Crytek Closing Studios to Focus on CryEngine and 'Premium IPs'

Crytek has brought many critically-acclaimed video games to life in its internal studios. Far Cry, the Crysis series, Ryse, and most recently Robinson: The Journey were all products of the eight Crytek studios around the world. However, after rumors of unpaid wages and internal financial struggles, Crytek has announced that Crytek Studios in Budapest, Hungary; Sofia, Bulgaria; Shanghai, China; Seoul, South Korea; and Istanbul, Turkey would be closing.

The Crytek press release is vague as to what caused the decision to close these five studios. In fact, they only indirection acknowledge the closings at all, stating:

As part of the changes, Crytek will concentrate on development in its Frankfurt and Kiev studios and continue to develop and work on premium IPs.[...]All other development studios will not remain within Crytek and management has put plans into action to secure jobs and to ensure a smooth transition and stable future.

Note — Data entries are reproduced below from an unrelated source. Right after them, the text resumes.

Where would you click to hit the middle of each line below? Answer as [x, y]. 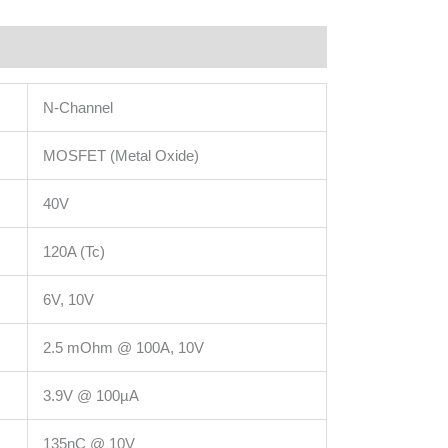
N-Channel [78, 107]
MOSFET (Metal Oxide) [121, 155]
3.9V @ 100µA [91, 395]
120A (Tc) [74, 251]
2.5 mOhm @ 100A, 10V [123, 347]
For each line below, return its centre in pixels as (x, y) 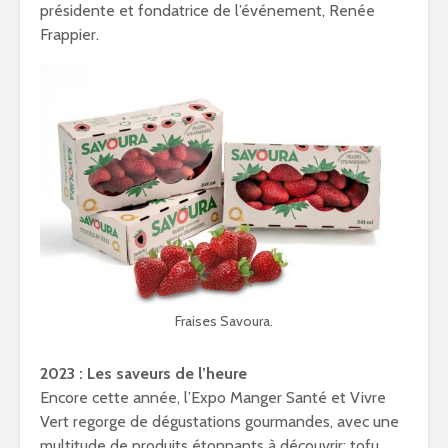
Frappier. (69, 34)
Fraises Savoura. (224, 321)
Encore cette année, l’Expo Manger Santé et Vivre (213, 398)
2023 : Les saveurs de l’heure (143, 374)
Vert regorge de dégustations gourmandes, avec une (219, 422)
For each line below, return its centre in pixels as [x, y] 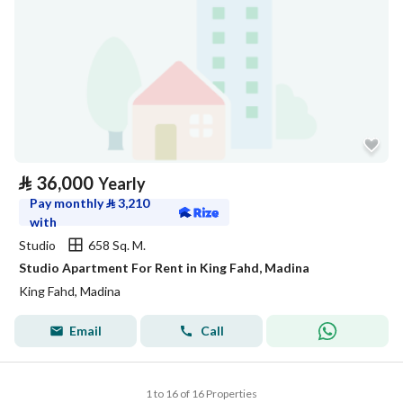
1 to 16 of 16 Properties [201, 394]
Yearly [122, 184]
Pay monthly [68, 203]
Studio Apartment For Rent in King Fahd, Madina [164, 268]
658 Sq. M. [117, 245]
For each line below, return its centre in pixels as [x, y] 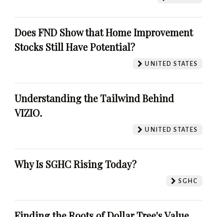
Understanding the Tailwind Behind [94, 98]
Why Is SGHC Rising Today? [76, 164]
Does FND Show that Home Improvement [104, 32]
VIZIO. [28, 112]
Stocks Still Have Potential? [75, 46]
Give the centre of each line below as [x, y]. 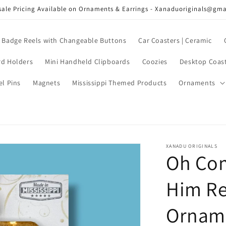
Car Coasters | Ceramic [175, 40]
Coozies [155, 62]
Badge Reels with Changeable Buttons [64, 40]
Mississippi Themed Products [120, 83]
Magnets [46, 83]
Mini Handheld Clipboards [88, 62]

Development on CryEngine will continue to be a focal point of Crytek's operations, and updates will continue to be released for it. Crytek will also "continue to develop and work on premium IPs," which is probably code for their free-to-play shooter Warface. In fact, one of only two Crytek facilities remaining open is Crytek Kiev, the studio responsible for the development of Warface.

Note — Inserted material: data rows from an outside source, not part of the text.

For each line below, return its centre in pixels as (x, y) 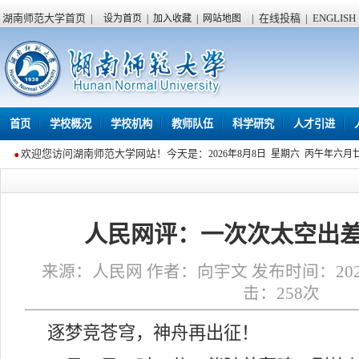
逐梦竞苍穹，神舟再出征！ (153, 333)
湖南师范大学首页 (44, 18)
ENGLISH (334, 18)
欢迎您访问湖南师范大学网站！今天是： (113, 153)
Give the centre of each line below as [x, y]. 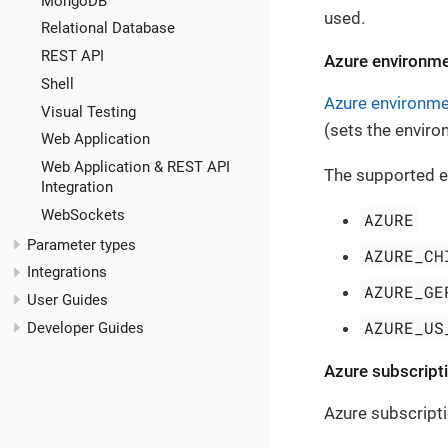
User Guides [67, 300]
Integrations [67, 272]
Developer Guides [85, 327]
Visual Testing [88, 111]
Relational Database [107, 28]
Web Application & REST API [135, 166]
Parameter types [81, 244]
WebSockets [82, 214]
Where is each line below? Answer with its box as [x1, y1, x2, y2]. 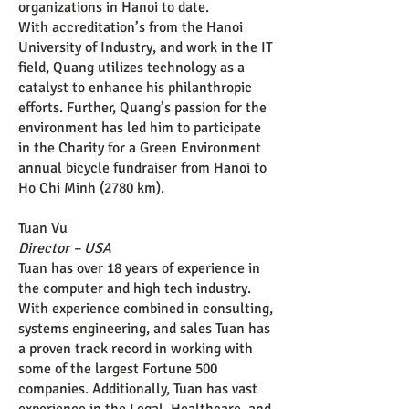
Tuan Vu [18, 219, 68, 237]
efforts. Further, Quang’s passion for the [18, 99, 267, 117]
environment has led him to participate [18, 119, 261, 137]
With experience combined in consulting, [18, 299, 273, 318]
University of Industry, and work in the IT [18, 38, 273, 57]
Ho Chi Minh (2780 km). [18, 179, 164, 197]
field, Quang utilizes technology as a [18, 58, 245, 77]
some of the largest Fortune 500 [18, 360, 217, 378]
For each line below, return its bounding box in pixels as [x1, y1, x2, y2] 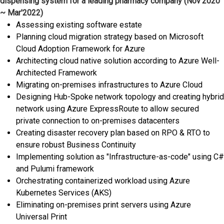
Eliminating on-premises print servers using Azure [16, 200, 191, 210]
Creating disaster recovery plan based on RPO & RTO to [16, 128, 210, 138]
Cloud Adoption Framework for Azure [16, 44, 145, 54]
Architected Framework [16, 68, 97, 78]
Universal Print [16, 212, 67, 222]
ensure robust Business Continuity [16, 140, 136, 150]
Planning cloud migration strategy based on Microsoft [16, 32, 203, 42]
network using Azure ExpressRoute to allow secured [16, 104, 199, 114]
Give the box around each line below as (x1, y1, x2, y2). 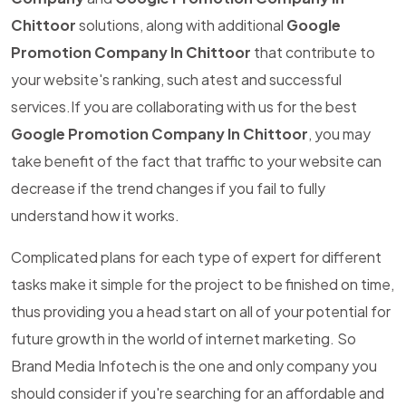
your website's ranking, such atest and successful (11, 70, 342, 89)
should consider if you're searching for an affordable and (11, 383, 384, 402)
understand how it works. (11, 206, 179, 225)
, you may (308, 124, 371, 143)
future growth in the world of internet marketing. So (11, 329, 356, 348)
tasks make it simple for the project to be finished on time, (11, 275, 394, 294)
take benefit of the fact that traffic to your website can (11, 151, 382, 170)
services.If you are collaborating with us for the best (11, 97, 357, 116)
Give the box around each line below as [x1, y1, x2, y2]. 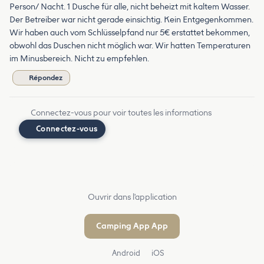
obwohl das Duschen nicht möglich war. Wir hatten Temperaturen [9, 41, 250, 51]
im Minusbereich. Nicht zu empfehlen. [9, 54, 149, 64]
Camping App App [96, 221, 168, 232]
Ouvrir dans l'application [87, 192, 177, 203]
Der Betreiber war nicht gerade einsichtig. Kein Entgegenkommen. [9, 15, 253, 25]
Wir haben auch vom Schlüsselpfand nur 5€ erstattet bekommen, [9, 28, 250, 38]
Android [110, 249, 140, 258]
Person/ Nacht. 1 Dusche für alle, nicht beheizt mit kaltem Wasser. [9, 2, 250, 12]
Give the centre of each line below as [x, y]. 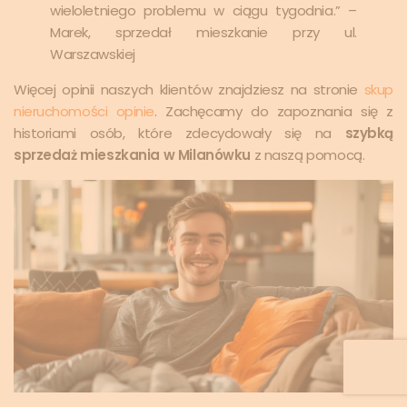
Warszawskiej [93, 55]
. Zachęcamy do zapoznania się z [274, 112]
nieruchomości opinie [84, 112]
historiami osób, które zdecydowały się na [179, 134]
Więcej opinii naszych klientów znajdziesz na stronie [189, 90]
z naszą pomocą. [308, 155]
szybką [369, 134]
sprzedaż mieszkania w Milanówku [132, 155]

Part of this restructuring is likely due to the rumored injection of funds from Mail.ru. Mail.ru holds control over the three largest Russian social networking sites, VKontakte, Odnoklassniki, and Moi Mir, which are great platforms to advertise free-to-play games. It's said that Mail.ru is buying the rights to Warface from Crytek as well as the rights to its sequel currently in development, Warface 2.

Crytek has yet to confirm their business association with Mail.ru. It remains to be seen whether the company can pull themselves out of the risk of bankruptcy with this latest restructuring.